The credit card statement had been folded inside its envelope in such a way as his name and the opening part of each line of his address, including the house number, had been sliced off. They nestled behind the manilla frame cradling the transparent window. Hats off to the postman, or woman, for ensuring delivery. He or she didn't seem to have torn back the manilla in order to unshutter the full window. But he himself did so just then, so as to reveal his full name and address and ensure all was in order. It was indeed his bill.
He removed the statement and could see that it had been folded out of kilter. The edges of the pages didn't sit flush with one another, but formed small terraced strata. He idly wondered whether a machine or a human being was responsible for the folding and enveloping. He looked at the total due for the month, (paid automatically by direct debit so as to avoid incurring interest). That's odd he thought to himself.
For the total was about three times his normal monthly spend. He unfolded the statement and smoothed it flat with his hand. His eye alighted to scan the spending summary. He looked at the amounts and totted them up in his head. The arithmetic was correct. Each category, Entertainment, Household, Food And Drink, Hotels, Motoring, Other Retailers and Cash Advances, were above his carefully budgeted amounts. He never usually had anything but a zero in Hotels and for Motoring, He didn't own a car, nor did he travel anywhere. His carbon footprint was very small, though not from any ideological commitment. He had a sinking feeling. He had been cloned. Stolen. Thieved from. Defrauded.

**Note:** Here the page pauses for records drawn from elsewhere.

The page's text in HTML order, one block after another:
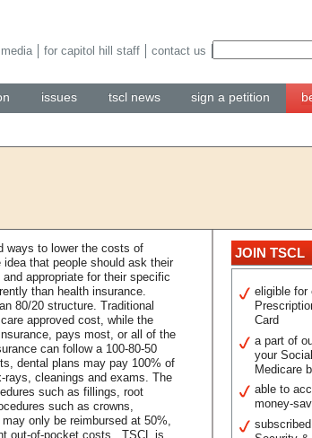
issues tscl news sign a petition
for capitol hill staff contact us
ways to lower the costs of
that people should ask their
appropriate for their specific
than health insurance.
80/20 structure. Traditional
approved cost, while the
pays most, or all of the
can follow a 100-80-50
dental plans may pay 100% of
cleanings and exams. The
such as fillings, root
such as crowns,
only be reimbursed at 50%,
out-of-pocket costs. .TSCL is
JOIN TSCL
eligible for
Card
a part of
your
Medicare
able to
money-
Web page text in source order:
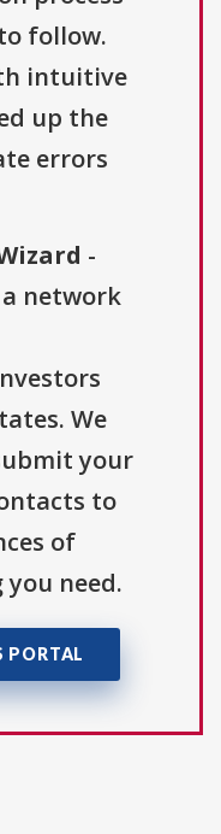
follow.
intuitive
up the
errors
-
a network
We
your
to
of
need.
PORTAL
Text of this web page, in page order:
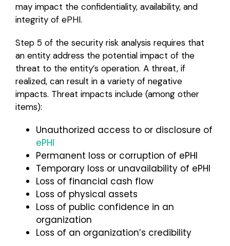
may impact the confidentiality, availability, and
integrity of ePHI.
Step 5 of the security risk analysis requires that
an entity address the potential impact of the
threat to the entity’s operation. A threat, if
realized, can result in a variety of negative
impacts. Threat impacts include (among other
items):
Unauthorized access to or disclosure of
ePHI
Permanent loss or corruption of ePHI
Temporary loss or unavailability of ePHI
Loss of financial cash flow
Loss of physical assets
Loss of public confidence in an
organization
Loss of an organization’s credibility
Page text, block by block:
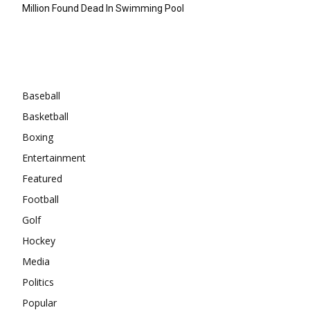
Million Found Dead In Swimming Pool
Baseball
Basketball
Boxing
Entertainment
Featured
Football
Golf
Hockey
Media
Politics
Popular
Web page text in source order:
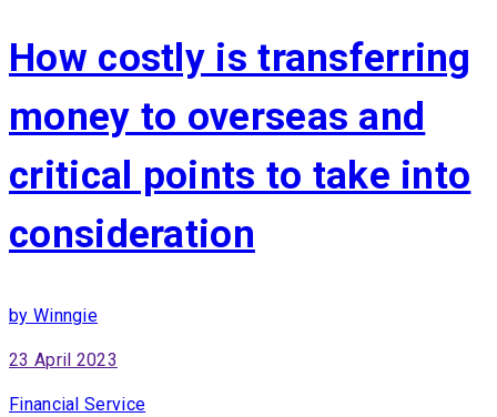
How costly is transferring
money to overseas and
critical points to take into
consideration
by Winngie
23 April 2023
Financial Service
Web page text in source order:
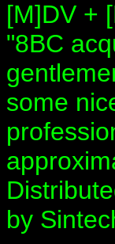
[M]DV +
"8BC
some
by
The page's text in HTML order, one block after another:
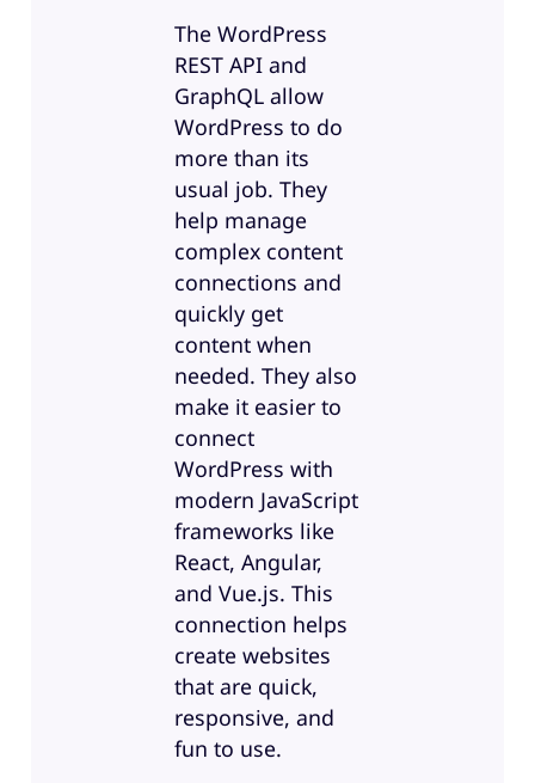
The WordPress
REST API and
GraphQL allow
WordPress to do
more than its
usual job. They
help manage
complex content
connections and
quickly get
content when
needed. They also
make it easier to
connect
WordPress with
modern JavaScript
frameworks like
React, Angular,
and Vue.js. This
connection helps
create websites
that are quick,
responsive, and
fun to use.
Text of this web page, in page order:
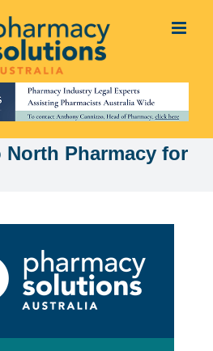
North Pharmacy for
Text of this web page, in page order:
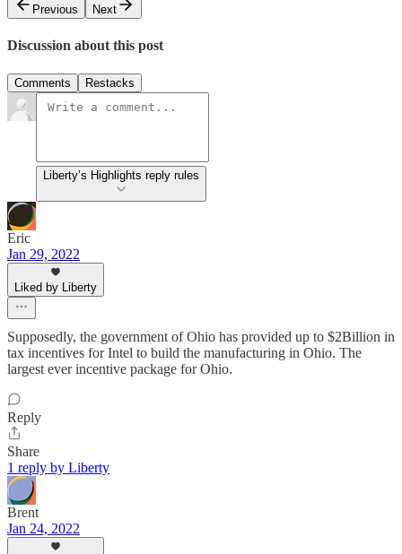
Previous
Next
Discussion about this post
Comments Restacks
Liberty’s Highlights reply rules
Eric
Jan 29, 2022
Liked by Liberty
Supposedly, the government of Ohio has provided up to $2Billion in
tax incentives for Intel to build the manufacturing in Ohio. The
largest ever incentive package for Ohio.
Reply
Share
1 reply by Liberty
Brent
Jan 24, 2022
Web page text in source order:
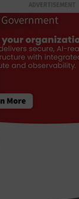
ADVERTISEMENT
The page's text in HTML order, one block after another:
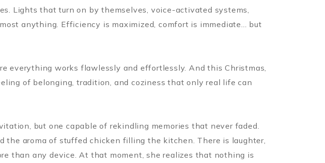
Lights that turn on by themselves, voice-activated systems,
anything. Efficiency is maximized, comfort is immediate... but
everything works flawlessly and effortlessly. And this Christmas,
of belonging, tradition, and coziness that only real life can
but one capable of rekindling memories that never faded.
aroma of stuffed chicken filling the kitchen. There is laughter,
than any device. At that moment, she realizes that nothing is
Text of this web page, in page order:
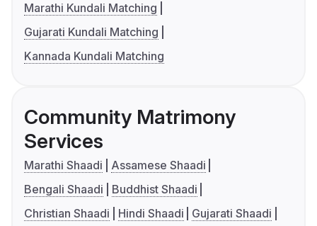
Marathi Kundali Matching
Gujarati Kundali Matching
Kannada Kundali Matching
Community Matrimony
Services
Marathi Shaadi
Assamese Shaadi
Bengali Shaadi
Buddhist Shaadi
Christian Shaadi
Hindi Shaadi
Gujarati Shaadi
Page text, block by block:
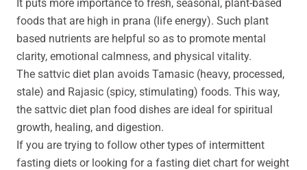
It puts more importance to fresh, seasonal, plant-based
foods that are high in prana (life energy). Such plant
based nutrients are helpful so as to promote mental
clarity, emotional calmness, and physical vitality.
The sattvic diet plan avoids Tamasic (heavy, processed,
stale) and Rajasic (spicy, stimulating) foods. This way,
the sattvic diet plan food dishes are ideal for spiritual
growth, healing, and digestion.
If you are trying to follow other types of intermittent
fasting diets or looking for a fasting diet chart for weight
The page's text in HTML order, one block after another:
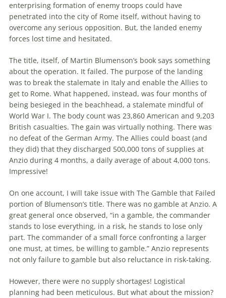
enterprising formation of enemy troops could have
penetrated into the city of Rome itself, without having to
overcome any serious opposition. But, the landed enemy
forces lost time and hesitated.
The title, itself, of Martin Blumenson’s book says something
about the operation. It failed. The purpose ofthe landing
was to break the stalemate in Italy and enable the Allies to
get to Rome. What happened, instead, was four months of
being besieged in the beachhead, a stalemate mindful of
World War I. The body count was 23,860 American and 9,203
British casualties. The gain was virtually nothing. There was
no defeat ofthe German Army. The Allies could boast (and
they did) that they discharged 500,000 tons of supplies at
Anzio during 4 months, a daily average of about 4,000 tons.
Impressive!
On one account, I will take issue with The Gamble that Failed
portion of Blumenson’s title. There was no gamble at Anzio. A
great general once observed, “in a gamble, the commander
stands to lose everything, in a risk, he stands to lose only
part. The commander of a small force confronting a larger
one must, at times, be willing to gamble.” Anzio represents
not only failure to gamble but also reluctance in risk-taking.
However, there were no supply shortages! Logistical
planning had been meticulous. But what about the mission?
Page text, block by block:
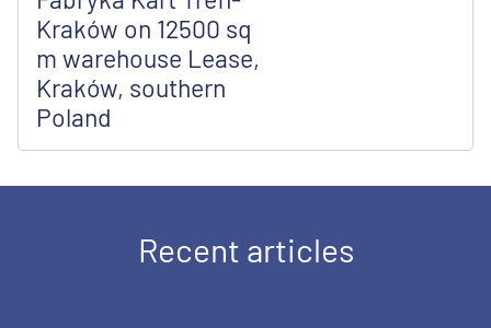
Kraków on 12500 sq
m warehouse Lease,
Kraków, southern
Poland
Recent articles
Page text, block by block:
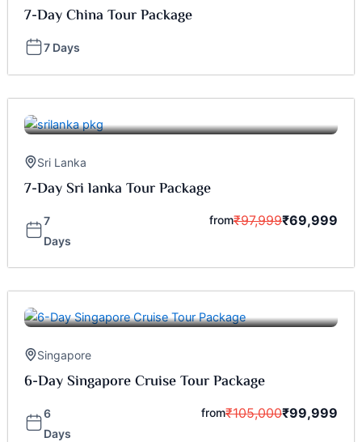
7-Day China Tour Package
7 Days
Sri Lanka
7-Day Sri lanka Tour Package
7
Days
from₹97,999₹69,999
Singapore
6-Day Singapore Cruise Tour Package
6
Days
from₹105,000₹99,999
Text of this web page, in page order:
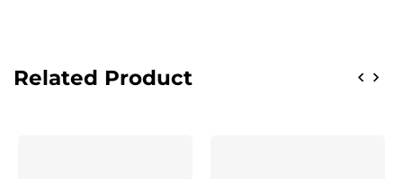
Related Product
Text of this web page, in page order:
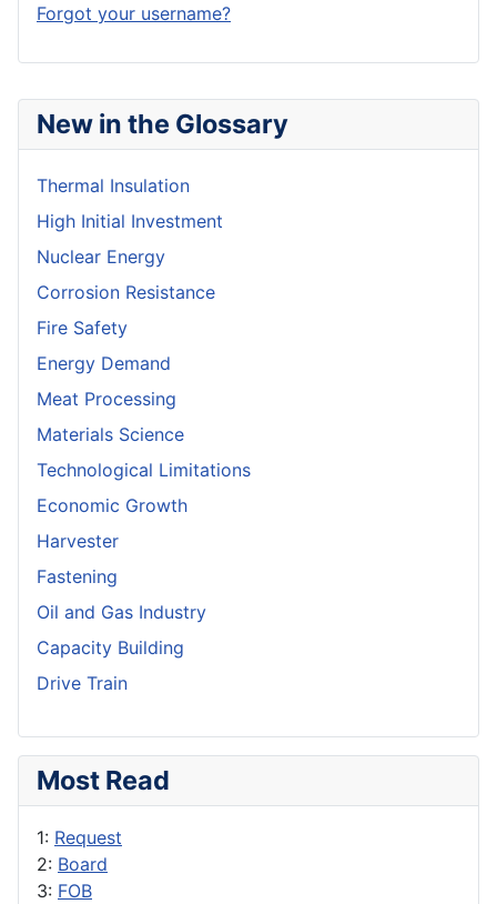
New in the Glossary
Thermal Insulation
High Initial Investment
Nuclear Energy
Corrosion Resistance
Fire Safety
Energy Demand
Meat Processing
Materials Science
Technological Limitations
Economic Growth
Harvester
Fastening
Oil and Gas Industry
Capacity Building
Drive Train
Most Read
1: Request
2: Board
3: FOB
Forgot your username?
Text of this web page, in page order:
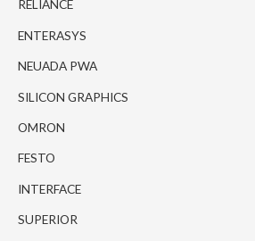
RELIANCE
ENTERASYS
NEUADA PWA
SILICON GRAPHICS
OMRON
FESTO
INTERFACE
SUPERIOR
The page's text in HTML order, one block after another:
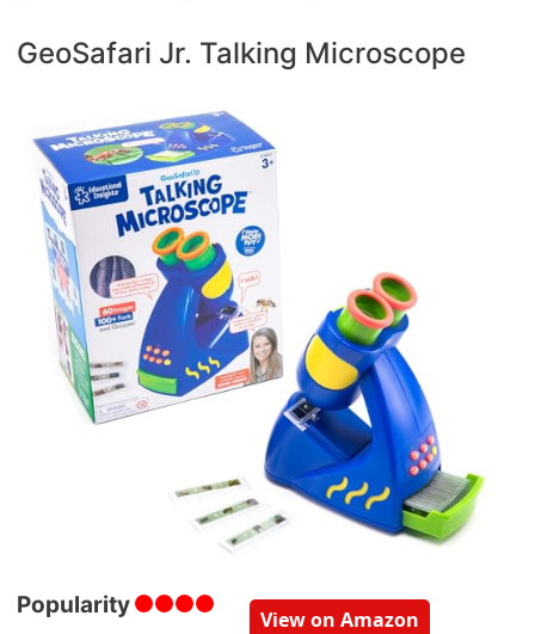
GeoSafari Jr. Talking Microscope
Popularity
View on Amazon
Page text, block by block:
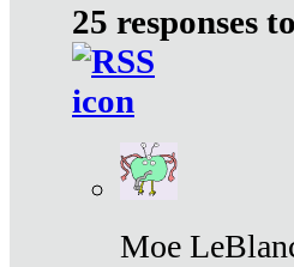
25 responses
Moe
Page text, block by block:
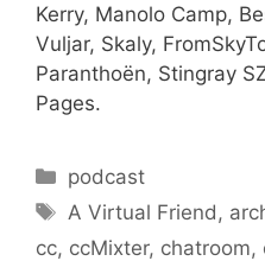
Kerry, Manolo Camp,
Vuljar, Skaly,
Paranthoën, Stingray
Pages.
Categories
podcast
Tags
A Virtual Friend ,
cc, ccMixter, chatroom,
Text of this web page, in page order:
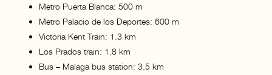
Metro Puerta Blanca: 500 m
Metro Palacio de los Deportes: 600 m
Victoria Kent Train: 1.3 km
Los Prados train: 1.8 km
Bus – Malaga bus station: 3.5 km
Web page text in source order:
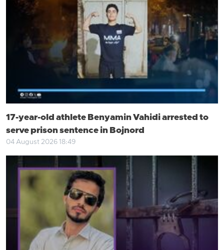
17-year-old athlete Benyamin Vahidi arrested to
serve prison sentence in Bojnord
04 August 2026 18:49
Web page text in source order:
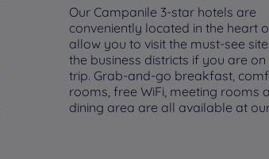
Our Campanile 3-star hotels are
conveniently located in the heart
allow you to visit the must-see
the business districts if you are
trip. Grab-and-go breakfast,
rooms, free WiFi, meeting rooms
dining area are all available at
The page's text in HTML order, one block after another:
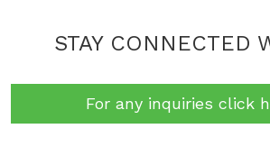
STAY CONNECTED
For any inquiries click

He marched over to his jacket hanging on the peg on the back of the front door. He fumbled for his wallet from the inside pocket, but the credit card was comfortably nestled there. So the card itself hadn't been stolen, but seemingly his identity had been. He returned to the statement to peruse the detail of the individual transaction lines themselves.
The earliest listed items were recognisably his. His mobile phone account. His weekly trip to the supermarket of a Saturday. His monthly train season ticket. The £2 donation he made to sponsor an animal in the zoo, whose photo lovingly adorned a frame on his bedside table. The renewal of his annual membership to the Ramblers Association, even though he hadn't been on a country walk for some considerable time.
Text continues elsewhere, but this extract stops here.